Extracted data entries
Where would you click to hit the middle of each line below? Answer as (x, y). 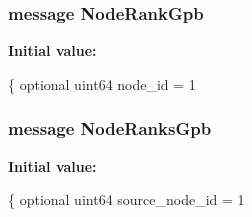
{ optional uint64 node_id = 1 (102, 83)
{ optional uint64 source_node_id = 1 (126, 199)
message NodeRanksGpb (110, 128)
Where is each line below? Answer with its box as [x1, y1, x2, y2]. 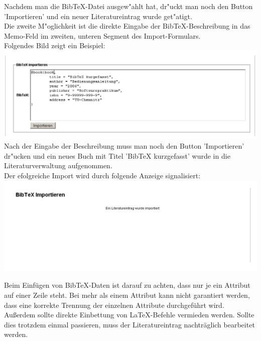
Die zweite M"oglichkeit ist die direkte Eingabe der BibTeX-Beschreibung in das [4, 21, 250, 31]
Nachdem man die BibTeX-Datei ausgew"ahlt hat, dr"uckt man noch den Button [4, 1, 253, 11]
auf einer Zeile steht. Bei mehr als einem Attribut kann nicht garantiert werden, [4, 289, 250, 300]
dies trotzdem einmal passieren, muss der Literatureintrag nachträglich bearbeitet [4, 319, 255, 329]
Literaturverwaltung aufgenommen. [4, 160, 112, 171]
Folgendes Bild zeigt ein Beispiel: [4, 40, 105, 51]
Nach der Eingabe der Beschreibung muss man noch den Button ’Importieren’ [4, 141, 244, 151]
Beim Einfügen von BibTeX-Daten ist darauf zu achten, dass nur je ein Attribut [4, 280, 250, 290]
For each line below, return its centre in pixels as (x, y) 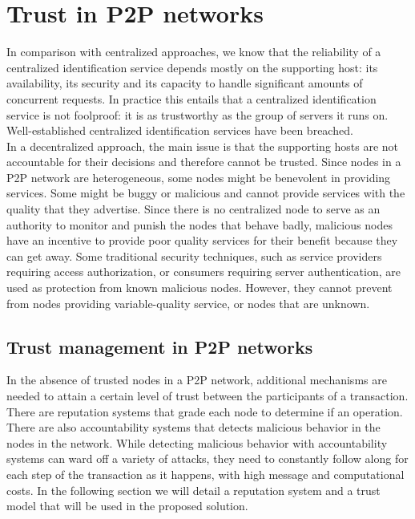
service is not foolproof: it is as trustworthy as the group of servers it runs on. (197, 114)
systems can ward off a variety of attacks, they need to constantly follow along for (207, 458)
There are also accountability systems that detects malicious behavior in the (193, 427)
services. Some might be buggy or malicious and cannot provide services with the (206, 193)
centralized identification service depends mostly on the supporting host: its (192, 67)
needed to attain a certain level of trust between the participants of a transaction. (207, 396)
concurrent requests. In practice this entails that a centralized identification (191, 98)
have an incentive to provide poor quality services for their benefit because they (202, 240)
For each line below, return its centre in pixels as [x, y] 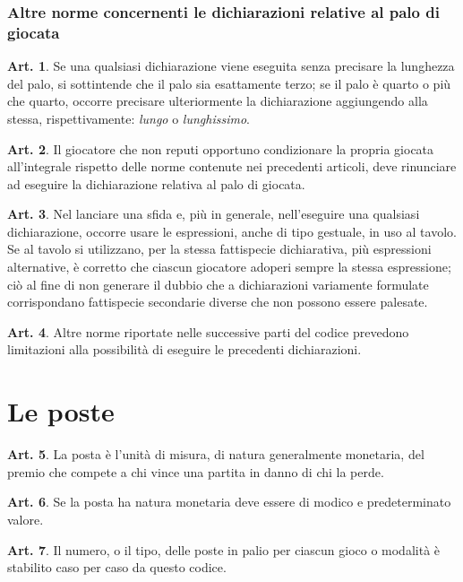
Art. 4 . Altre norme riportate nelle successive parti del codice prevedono [208, 331]
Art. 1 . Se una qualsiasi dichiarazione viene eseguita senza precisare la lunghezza [231, 66]
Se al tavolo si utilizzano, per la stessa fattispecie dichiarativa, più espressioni [219, 249]
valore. [26, 519]
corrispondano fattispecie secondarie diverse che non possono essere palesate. [218, 302]
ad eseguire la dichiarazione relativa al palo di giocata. [156, 183]
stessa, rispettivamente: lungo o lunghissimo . [129, 118]
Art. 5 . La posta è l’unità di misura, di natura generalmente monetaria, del [216, 454]
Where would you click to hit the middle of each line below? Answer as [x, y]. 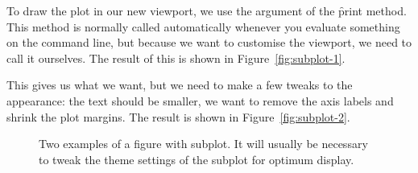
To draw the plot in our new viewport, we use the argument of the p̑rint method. [207, 10]
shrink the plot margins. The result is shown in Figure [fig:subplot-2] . [178, 116]
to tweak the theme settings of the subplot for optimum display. [197, 159]
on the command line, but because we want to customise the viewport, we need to [209, 42]
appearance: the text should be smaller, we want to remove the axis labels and [200, 100]
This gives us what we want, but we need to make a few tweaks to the [180, 85]
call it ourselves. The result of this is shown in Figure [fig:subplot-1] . [176, 58]
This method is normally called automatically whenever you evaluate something [203, 26]
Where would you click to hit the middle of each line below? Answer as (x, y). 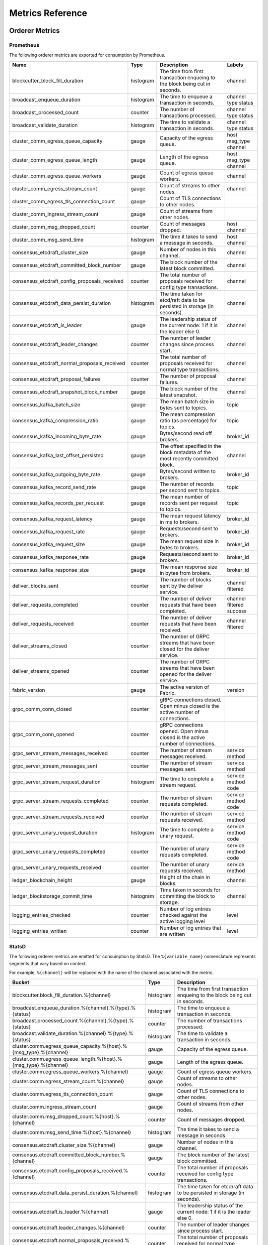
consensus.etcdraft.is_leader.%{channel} (60, 1212)
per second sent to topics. (190, 490)
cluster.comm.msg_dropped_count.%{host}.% (66, 1117)
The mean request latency (190, 515)
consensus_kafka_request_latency (52, 519)
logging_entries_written (39, 931)
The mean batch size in (187, 401)
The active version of (184, 687)
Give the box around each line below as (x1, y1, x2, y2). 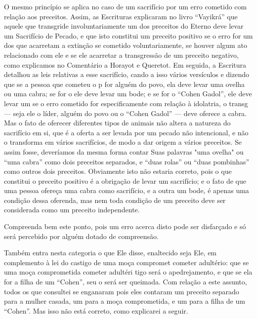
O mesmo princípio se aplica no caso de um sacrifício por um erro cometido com (4, 1, 247, 11)
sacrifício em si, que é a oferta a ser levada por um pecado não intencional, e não (4, 127, 249, 137)
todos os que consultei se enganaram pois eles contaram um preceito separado (4, 286, 239, 296)
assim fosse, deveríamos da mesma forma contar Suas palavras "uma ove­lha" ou (4, 146, 244, 157)
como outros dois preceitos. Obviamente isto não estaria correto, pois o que (4, 166, 232, 176)
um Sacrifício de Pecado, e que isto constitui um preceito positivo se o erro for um (4, 30, 253, 40)
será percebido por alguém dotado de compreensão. (4, 231, 159, 241)
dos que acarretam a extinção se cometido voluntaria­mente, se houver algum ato (4, 40, 247, 50)
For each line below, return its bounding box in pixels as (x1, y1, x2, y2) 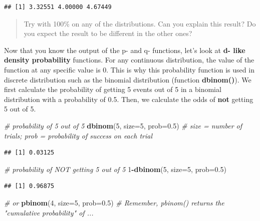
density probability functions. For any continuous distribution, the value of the (4, 54, 254, 65)
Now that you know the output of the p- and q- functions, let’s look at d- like (4, 44, 245, 55)
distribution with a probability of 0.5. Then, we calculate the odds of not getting (4, 93, 253, 104)
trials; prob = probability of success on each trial (4, 130, 152, 140)
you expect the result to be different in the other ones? (24, 28, 192, 38)
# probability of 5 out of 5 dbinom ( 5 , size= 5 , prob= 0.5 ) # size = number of (4, 120, 242, 130)
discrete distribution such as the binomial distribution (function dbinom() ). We (4, 74, 251, 84)
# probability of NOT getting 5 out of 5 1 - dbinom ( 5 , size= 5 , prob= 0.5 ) (4, 163, 226, 174)
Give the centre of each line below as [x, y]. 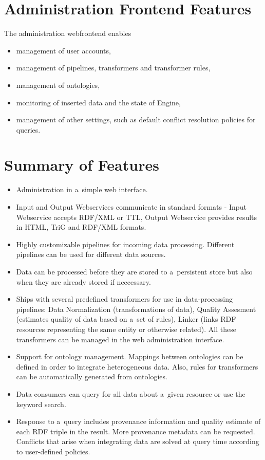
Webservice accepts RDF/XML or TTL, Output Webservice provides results [137, 217]
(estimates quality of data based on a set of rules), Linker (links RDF [126, 319]
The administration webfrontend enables [68, 33]
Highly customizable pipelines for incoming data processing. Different [125, 244]
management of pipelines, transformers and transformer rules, [113, 68]
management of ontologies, [58, 85]
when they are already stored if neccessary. [83, 281]
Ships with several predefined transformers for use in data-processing [125, 299]

## What is required:
What are the lines in the records above, word for word, from the one containing "Folgendes Bild zeigt" through the one containing "pixels as (x, y)", both ends included and pictures left out?

## Answer to this exercise:
Folgendes Bild zeigt ein Beispiel: [4, 40, 105, 51]
Nach der Eingabe der Beschreibung muss man noch den Button ’Importieren’ [4, 141, 244, 151]
Beim Einfügen von BibTeX-Daten ist darauf zu achten, dass nur je ein Attribut [4, 280, 250, 290]
For each line below, return its centre in pixels as (x, y) 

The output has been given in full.